─── Supplied entries
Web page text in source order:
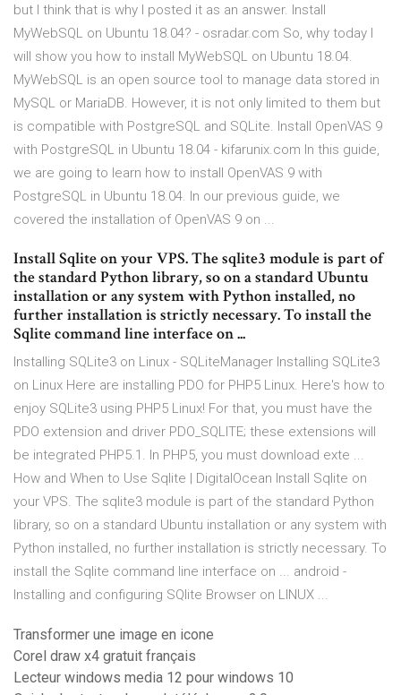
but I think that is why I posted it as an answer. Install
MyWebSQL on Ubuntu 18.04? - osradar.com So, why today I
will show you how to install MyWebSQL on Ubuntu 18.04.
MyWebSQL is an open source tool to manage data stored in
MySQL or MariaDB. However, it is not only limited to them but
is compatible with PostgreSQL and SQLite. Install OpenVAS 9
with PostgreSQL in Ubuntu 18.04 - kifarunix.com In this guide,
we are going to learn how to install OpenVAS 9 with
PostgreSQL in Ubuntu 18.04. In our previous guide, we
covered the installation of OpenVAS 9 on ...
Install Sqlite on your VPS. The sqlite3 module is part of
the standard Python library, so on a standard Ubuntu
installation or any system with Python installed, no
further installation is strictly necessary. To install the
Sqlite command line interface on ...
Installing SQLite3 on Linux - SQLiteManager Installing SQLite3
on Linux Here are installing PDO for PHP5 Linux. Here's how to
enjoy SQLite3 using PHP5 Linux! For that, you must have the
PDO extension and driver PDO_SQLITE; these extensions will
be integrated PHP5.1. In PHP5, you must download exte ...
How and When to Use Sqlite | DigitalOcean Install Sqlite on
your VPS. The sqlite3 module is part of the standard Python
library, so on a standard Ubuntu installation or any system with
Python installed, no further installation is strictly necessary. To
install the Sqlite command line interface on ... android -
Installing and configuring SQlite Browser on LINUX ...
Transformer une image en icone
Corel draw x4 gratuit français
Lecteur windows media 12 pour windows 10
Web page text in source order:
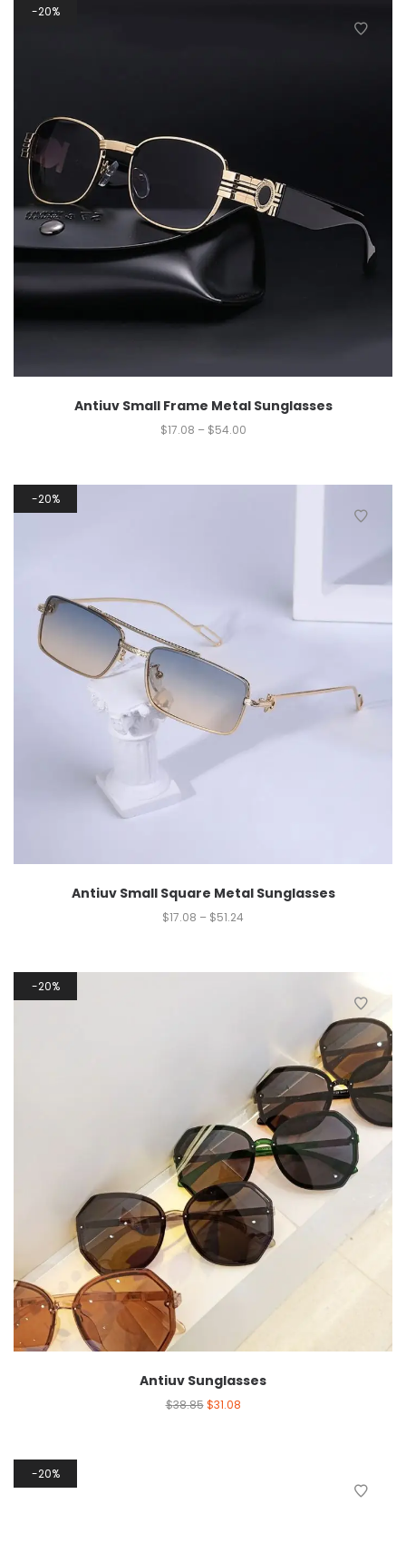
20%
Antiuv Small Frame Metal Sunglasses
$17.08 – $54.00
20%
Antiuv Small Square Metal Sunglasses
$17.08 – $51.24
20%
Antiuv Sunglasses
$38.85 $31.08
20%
──────
─── Supplied entries
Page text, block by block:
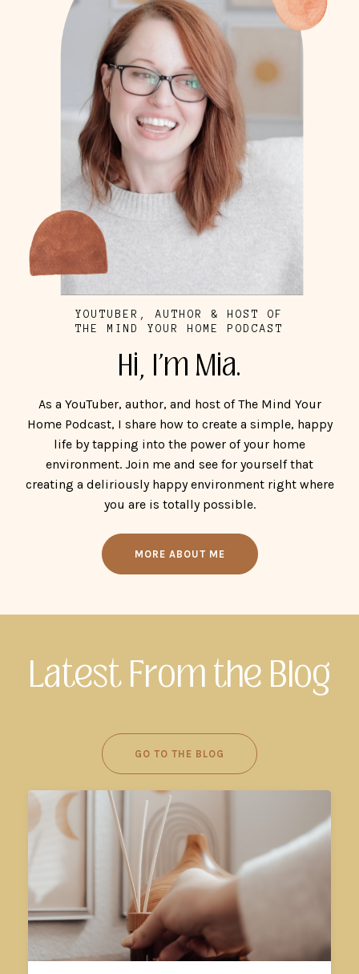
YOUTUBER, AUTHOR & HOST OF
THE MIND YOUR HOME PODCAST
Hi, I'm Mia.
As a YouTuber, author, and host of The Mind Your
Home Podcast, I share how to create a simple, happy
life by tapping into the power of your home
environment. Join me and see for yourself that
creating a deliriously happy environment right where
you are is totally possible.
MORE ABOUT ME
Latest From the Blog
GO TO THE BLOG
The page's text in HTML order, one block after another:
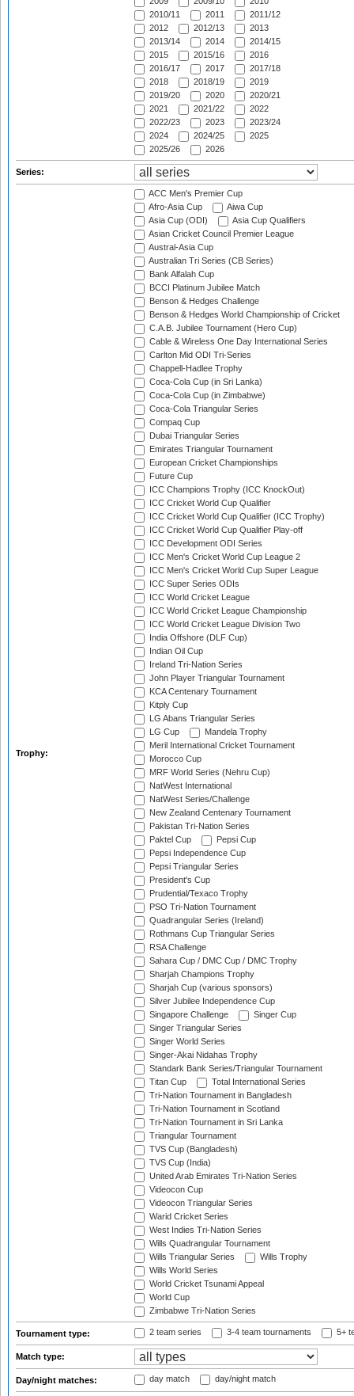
──────
- Task requirements: Using the data above, retype exactly and only the lines from the one containing "Page text, block" up to and including the one containing "The page's text", with no pictures carried over.

- Response area:
Page text, block by block:
YOUTUBER, AUTHOR & HOST OF
THE MIND YOUR HOME PODCAST
Hi, I'm Mia.
As a YouTuber, author, and host of The Mind Your
Home Podcast, I share how to create a simple, happy
life by tapping into the power of your home
environment. Join me and see for yourself that
creating a deliriously happy environment right where
you are is totally possible.
MORE ABOUT ME
Latest From the Blog
GO TO THE BLOG
The page's text in HTML order, one block after another:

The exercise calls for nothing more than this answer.